Robotics and Automation
This course introduces students to the fundamentals of robotics including kinematics, dynamics, control systems, and sensor integration. Students work on building autonomous robots capable of performing tasks in structured environments. The curriculum emphasizes programming using ROS (Robot Operating System) and real-time control techniques.
Wireless Communication Systems
With the proliferation of mobile devices and wireless networks, understanding communication protocols becomes essential. This course covers modulation techniques, multiple access methods, error correction codes, and antenna design. Students engage in laboratory work involving signal analysis, spectrum measurement, and network simulation.
VLSI Design
VLSI (Very Large Scale Integration) design is fundamental to modern electronics, enabling complex circuits on single chips. This course covers CMOS technology, logic synthesis, layout design, and testing methodologies. Students work on designing and simulating integrated circuits using industry-standard tools like Cadence and Synopsys.
Energy Storage Technologies
As the world transitions towards sustainable energy sources, effective storage solutions become critical. This course examines battery technologies including lithium-ion, lead-acid, and emerging alternatives like solid-state batteries.
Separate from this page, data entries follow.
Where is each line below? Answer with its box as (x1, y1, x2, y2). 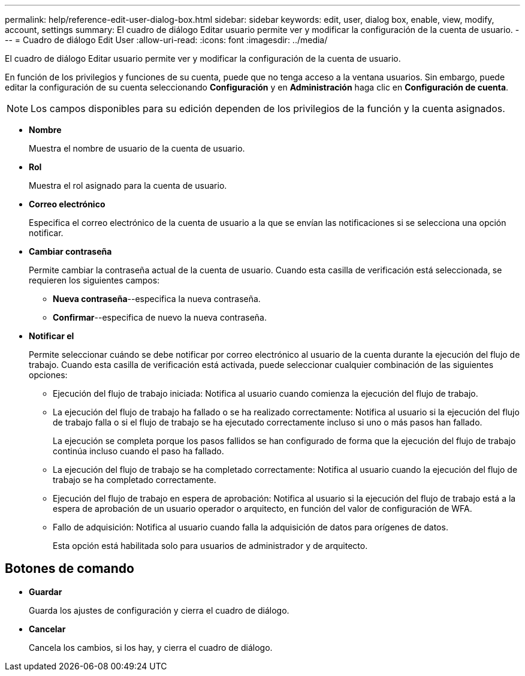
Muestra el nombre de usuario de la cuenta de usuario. (29, 143, 245, 153)
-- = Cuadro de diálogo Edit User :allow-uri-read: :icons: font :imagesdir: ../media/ (5, 35, 328, 45)
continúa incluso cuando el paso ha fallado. (53, 446, 224, 456)
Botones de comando (5, 561, 134, 577)
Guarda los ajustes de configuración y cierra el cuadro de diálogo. (29, 605, 289, 615)
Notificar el (29, 331, 74, 341)
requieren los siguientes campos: (29, 275, 160, 285)
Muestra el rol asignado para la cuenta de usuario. (29, 180, 227, 191)
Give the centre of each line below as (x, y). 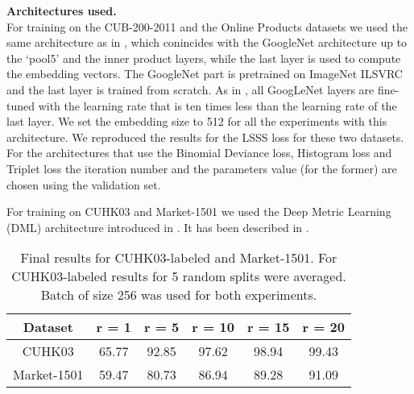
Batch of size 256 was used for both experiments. (179, 295)
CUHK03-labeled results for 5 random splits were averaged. (179, 276)
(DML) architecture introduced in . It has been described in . (158, 227)
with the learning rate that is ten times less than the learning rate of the (217, 105)
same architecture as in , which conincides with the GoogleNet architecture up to (207, 42)
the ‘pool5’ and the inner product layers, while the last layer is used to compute (204, 58)
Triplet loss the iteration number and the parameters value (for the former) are (202, 168)
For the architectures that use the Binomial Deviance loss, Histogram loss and (199, 153)
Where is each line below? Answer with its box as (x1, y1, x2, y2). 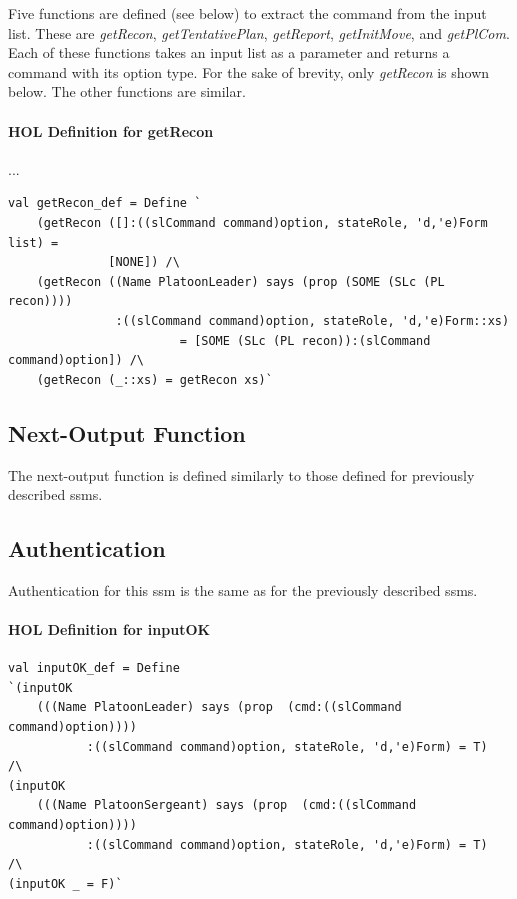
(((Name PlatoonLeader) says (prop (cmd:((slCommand (36, 700, 402, 715)
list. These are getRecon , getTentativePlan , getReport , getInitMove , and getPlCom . (8, 22, 510, 43)
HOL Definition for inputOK (8, 619, 211, 640)
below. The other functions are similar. (8, 81, 246, 102)
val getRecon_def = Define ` (8, 196, 202, 211)
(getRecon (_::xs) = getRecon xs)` (36, 372, 273, 387)
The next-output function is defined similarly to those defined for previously (8, 464, 475, 485)
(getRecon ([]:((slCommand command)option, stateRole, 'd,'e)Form (36, 215, 488, 230)
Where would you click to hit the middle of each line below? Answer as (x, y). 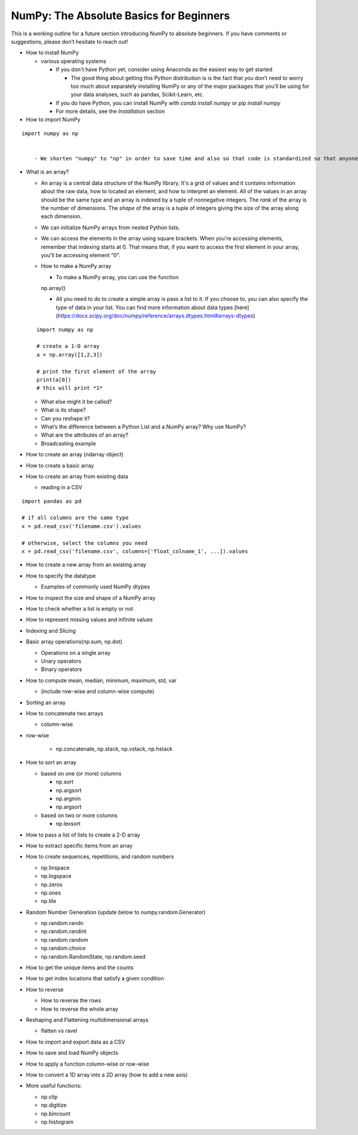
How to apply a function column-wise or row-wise (87, 1064)
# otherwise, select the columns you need (85, 543)
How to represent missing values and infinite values (89, 620)
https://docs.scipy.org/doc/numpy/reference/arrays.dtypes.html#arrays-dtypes (155, 316)
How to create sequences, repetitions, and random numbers (100, 857)
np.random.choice (63, 948)
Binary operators (61, 669)
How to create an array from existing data (77, 476)
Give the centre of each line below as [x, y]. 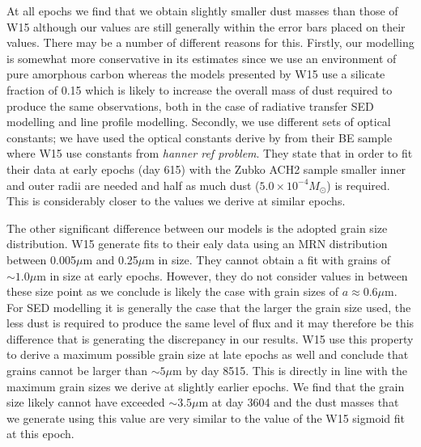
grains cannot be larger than [77, 371]
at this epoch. [40, 434]
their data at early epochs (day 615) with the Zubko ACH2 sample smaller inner [206, 169]
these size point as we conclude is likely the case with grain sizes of [172, 291]
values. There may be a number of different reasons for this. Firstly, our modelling [210, 42]
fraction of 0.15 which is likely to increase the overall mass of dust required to [200, 89]
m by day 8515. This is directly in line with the [290, 371]
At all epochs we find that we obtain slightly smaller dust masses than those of [202, 11]
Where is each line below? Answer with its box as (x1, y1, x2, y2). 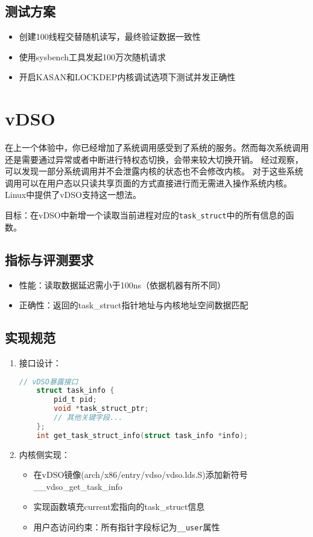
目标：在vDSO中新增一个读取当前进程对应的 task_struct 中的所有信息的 (5, 209, 286, 221)
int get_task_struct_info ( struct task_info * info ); (36, 431, 248, 440)
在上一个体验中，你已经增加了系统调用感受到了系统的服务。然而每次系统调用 (5, 141, 309, 154)
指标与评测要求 (5, 250, 93, 268)
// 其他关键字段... (54, 413, 123, 422)
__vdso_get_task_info (33, 480, 122, 492)
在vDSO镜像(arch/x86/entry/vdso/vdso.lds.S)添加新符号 (33, 468, 248, 481)
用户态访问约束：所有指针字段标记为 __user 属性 (33, 521, 220, 533)

Students study charge/discharge characteristics, safety considerations, and performance optimization strategies.
Electromagnetic Compatibility and Interference
This course addresses issues related to electromagnetic interference (EMI) and compatibility (EMC) in electronic systems. Topics include shielding techniques, filtering methods, grounding practices, and regulatory compliance standards. Practical sessions involve EMI measurement and mitigation using specialized instruments.
Advanced Signal Processing Techniques
Signal processing is at the heart of many modern applications ranging from audio enhancement to biomedical diagnostics. This course covers advanced techniques such as wavelet transforms, adaptive filtering, and spectral estimation. Students apply these methods to real-world datasets using MATLAB and Python frameworks.
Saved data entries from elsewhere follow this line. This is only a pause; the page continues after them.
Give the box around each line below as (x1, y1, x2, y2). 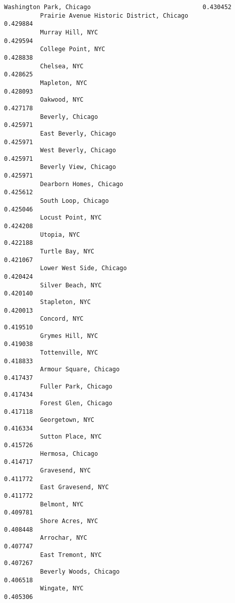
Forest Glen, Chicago (40, 399, 112, 407)
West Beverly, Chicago (40, 147, 116, 154)
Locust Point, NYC (40, 214, 102, 222)
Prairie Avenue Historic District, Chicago (40, 12, 189, 19)
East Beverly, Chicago (40, 130, 116, 137)
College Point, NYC (40, 46, 105, 53)
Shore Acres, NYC (40, 518, 98, 525)
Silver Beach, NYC (40, 281, 102, 289)
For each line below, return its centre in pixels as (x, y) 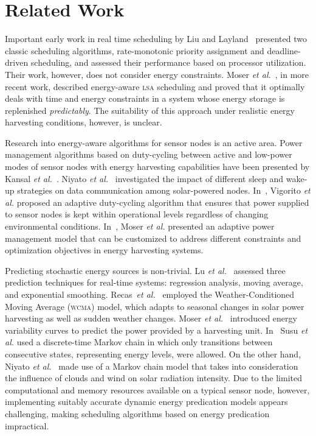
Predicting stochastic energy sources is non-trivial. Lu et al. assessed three (145, 270)
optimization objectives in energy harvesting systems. (104, 250)
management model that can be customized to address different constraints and (153, 238)
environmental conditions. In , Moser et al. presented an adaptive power (140, 226)
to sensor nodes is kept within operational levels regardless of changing (137, 214)
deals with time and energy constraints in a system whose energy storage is (145, 98)
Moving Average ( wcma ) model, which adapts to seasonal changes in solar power (155, 306)
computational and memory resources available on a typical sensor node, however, (157, 389)
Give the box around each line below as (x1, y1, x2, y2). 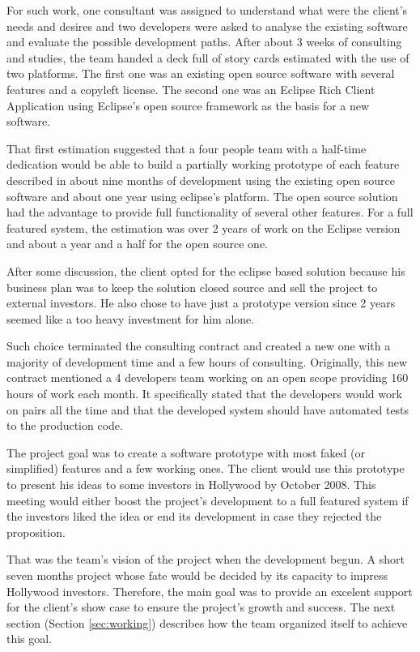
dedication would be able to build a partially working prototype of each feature (6, 156, 400, 173)
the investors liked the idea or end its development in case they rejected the (6, 508, 382, 525)
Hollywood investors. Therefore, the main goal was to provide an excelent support (6, 582, 413, 599)
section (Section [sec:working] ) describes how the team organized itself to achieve (6, 614, 408, 631)
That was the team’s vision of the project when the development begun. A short (6, 551, 405, 568)
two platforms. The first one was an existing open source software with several (6, 65, 395, 82)
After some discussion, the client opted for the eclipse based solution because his (6, 262, 405, 279)
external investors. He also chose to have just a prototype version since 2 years (6, 294, 396, 311)
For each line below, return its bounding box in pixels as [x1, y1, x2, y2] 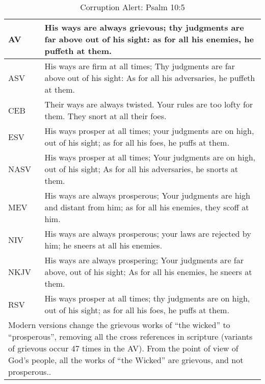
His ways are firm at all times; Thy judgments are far [44, 60, 235, 72]
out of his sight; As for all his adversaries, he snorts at [44, 163, 238, 175]
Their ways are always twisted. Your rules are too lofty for [44, 98, 253, 110]
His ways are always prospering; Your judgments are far [44, 254, 244, 266]
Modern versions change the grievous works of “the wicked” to [8, 319, 230, 331]
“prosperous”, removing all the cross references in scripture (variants [8, 331, 253, 342]
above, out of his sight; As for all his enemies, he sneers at [44, 266, 252, 278]
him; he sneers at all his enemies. [44, 239, 163, 251]
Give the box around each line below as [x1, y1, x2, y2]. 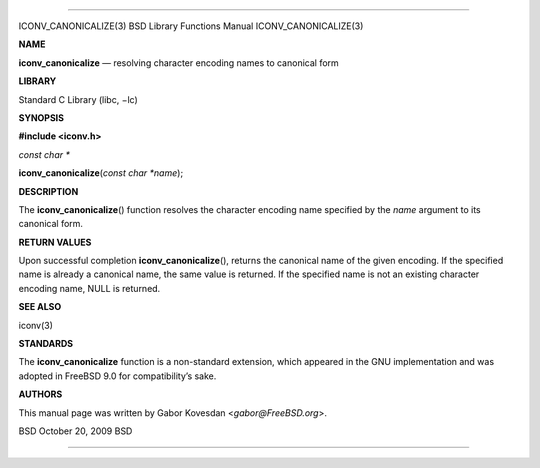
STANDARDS [18, 338, 74, 350]
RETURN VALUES [18, 236, 92, 248]
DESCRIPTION [18, 185, 79, 197]
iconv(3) [18, 319, 54, 331]
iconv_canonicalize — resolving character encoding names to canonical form [18, 56, 339, 69]
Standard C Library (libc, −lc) [18, 93, 139, 105]
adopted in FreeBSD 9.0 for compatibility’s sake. [18, 370, 217, 382]
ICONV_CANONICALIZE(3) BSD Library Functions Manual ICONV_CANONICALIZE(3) [18, 20, 364, 32]

Machine Learning Applications
Merging artificial intelligence with electrical engineering opens new possibilities for automation and predictive analytics. This course explores supervised and unsupervised learning algorithms applied to signal processing, control systems, and power management. Students implement ML models for real-time data analysis and decision-making.
Project-Based Learning Philosophy
The department strongly advocates for project-based learning as a means of integrating theoretical knowledge with practical application. This approach encourages students to develop critical thinking skills, creativity, and teamwork abilities essential for professional success.
Mini-projects are undertaken during the third and fourth semesters, allowing students to apply concepts learned in core courses to real-world problems. These projects typically last 8–12 weeks and involve small groups working under faculty supervision. Students must submit detailed reports and present their findings to peers and faculty members.
The final-year thesis project is a comprehensive endeavor that spans the entire eighth semester. Students select a research topic aligned with their interests and career goals, often collaborating with industry partners or faculty researchers. The process involves literature review, experimental design, data collection, analysis, and documentation. A public defense session is conducted where students present their work to an evaluation panel consisting of faculty members and external experts.
Faculty mentors are assigned based on student preferences and project requirements. Each mentor guides one to two students throughout the duration of their project, providing technical support, feedback, and career guidance. Regular meetings ensure that progress aligns with project timelines and objectives.